On February 24, 2013, Deloitte informed the Company and the Audit Committee that during the audit of the 2011 consolidated financial statements and related audit procedures for the restatement of the 2010 and 2009 consolidated financial statements, Deloitte previously had a disagreement with management over the use of cash flows used to estimate other than temporary impairment and interest income accretion differing from those used to estimate fair value. Deloitte also stated that this disagreement had been satisfactorily resolved.Deloitte did not communicate to the Company or the Audit Committee that it previously had a disagreement (as that term is defined in Item 304(a)(1)(iv) of Regulation S-K and the related instructions) with management at any time prior to February 24, 2013. On March 8, 2013, Deloitte advised the Company that this disagreement occurred in mid-May 2012 and was resolved by mid June 2012.

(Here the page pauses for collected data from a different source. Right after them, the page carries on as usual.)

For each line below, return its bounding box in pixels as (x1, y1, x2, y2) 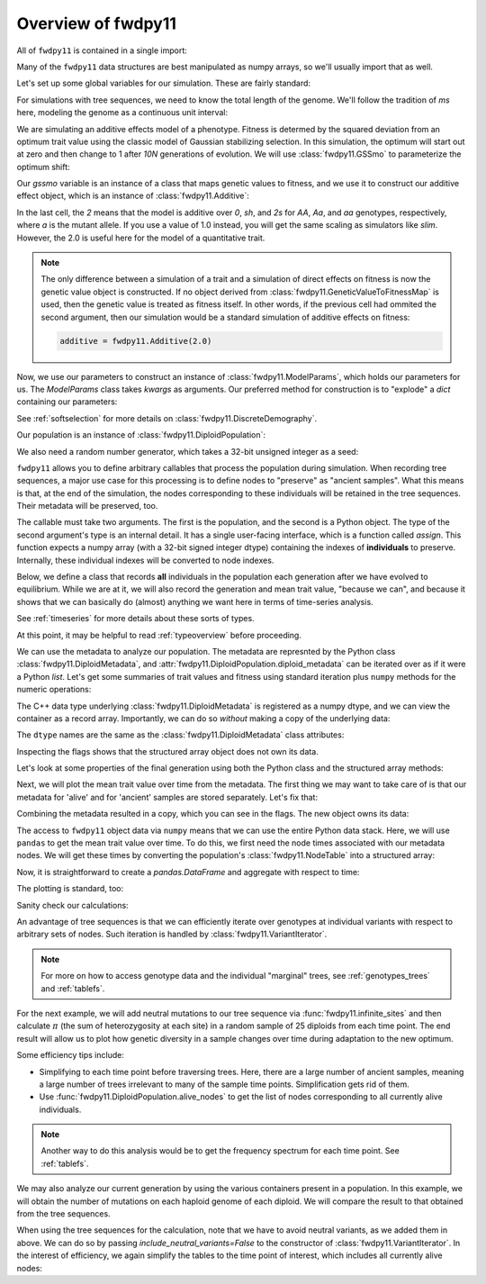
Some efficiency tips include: (16, 1050, 125, 1061)
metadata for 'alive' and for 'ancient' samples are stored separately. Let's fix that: (16, 791, 319, 802)
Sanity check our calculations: (16, 900, 130, 910)
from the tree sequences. (16, 1208, 112, 1219)
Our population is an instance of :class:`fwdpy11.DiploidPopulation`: (16, 430, 265, 440)
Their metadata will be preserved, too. (16, 501, 158, 511)
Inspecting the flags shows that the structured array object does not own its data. (16, 746, 319, 756)
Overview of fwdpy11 (16, 14, 177, 33)

Huh. So a couple months after Deloitte was unofficially fired by Chimera, a disagreement with management over a valutation method came up. It lasted about a month, at which time they sorted it out. For whatever reason, Deloitte didn't think to mention it until a few weeks ago. Crain's finds this strange:
Considering that mortgage investment firm Chimera Investment Corp. last week said it overstated about $650 million worth of profits, it comes as little surprise to learn it had a disagreement with its auditing firm over accounting.
The strange thing is that the auditor, Deloitte & Touche, didn't inform senior Chimera executives or the board about the dispute. That, at least, is Chimera's account of events given in a regulatory filing late Wednesday.
Accounting rules dictate that auditors promptly notify audit committee members of disagreements, though the disputes don't have to be disclosed publicly until the auditor is replaced, said Baruch College accounting professor Douglas Carmichael.
What's also strange is that auditors don't follow accounting rules, but never mind the semantics.
Maybe it's strange because Chimera's disclosure sucks. The short version of it is: Deloitte disagreed with management about something. It was a temporary disagreement. The end.
Which makes me wonder why Deloitte would've brought it up in the first place — unless it was material — but Chimera doesn't say anything about that and doesn't seem to imply that it was a BFD. And that's kinda the important part. Here's a snip from AU 380 which was in effect at the time:
The auditor should discuss with the audit committee any disagreements with management, whether or not satisfactorily resolved, about matters that individually or in the aggregate could be significant to the entity's financial statements or the auditor's report. For purposes of this section, disagreements do not include differences of opinion based on incomplete facts or preliminary information that are later resolved.
If you'll allow me to speculate — considering Chimera's apparent incompetence in financial reporting matters, it wouldn't be too much of a stretch if the audit committee heard the Deloitte partner say something like, "Yeah, we disagreed about this thing last May, something something something and a month later the thing was resolved," when what (s)he probably said was, "Yeah we disagreed about this thing last May, but we didn't have all the facts. It took a little while and a month later the thing was resolved."
Then the audit committee grumbled with management about it; they all looked at each other and said, "We'll stick in the next 8-K when we officially fired those bastards." And laughed heartily about it.
Anyway, for Deloitte's part, their letter to finalize this matter hasn't been filed yet, and my guess is they'll just let it slide. When a former client's name suggests an "incongruous fancy, or creature of the imagination" it's best to be glad the whole thing is over with.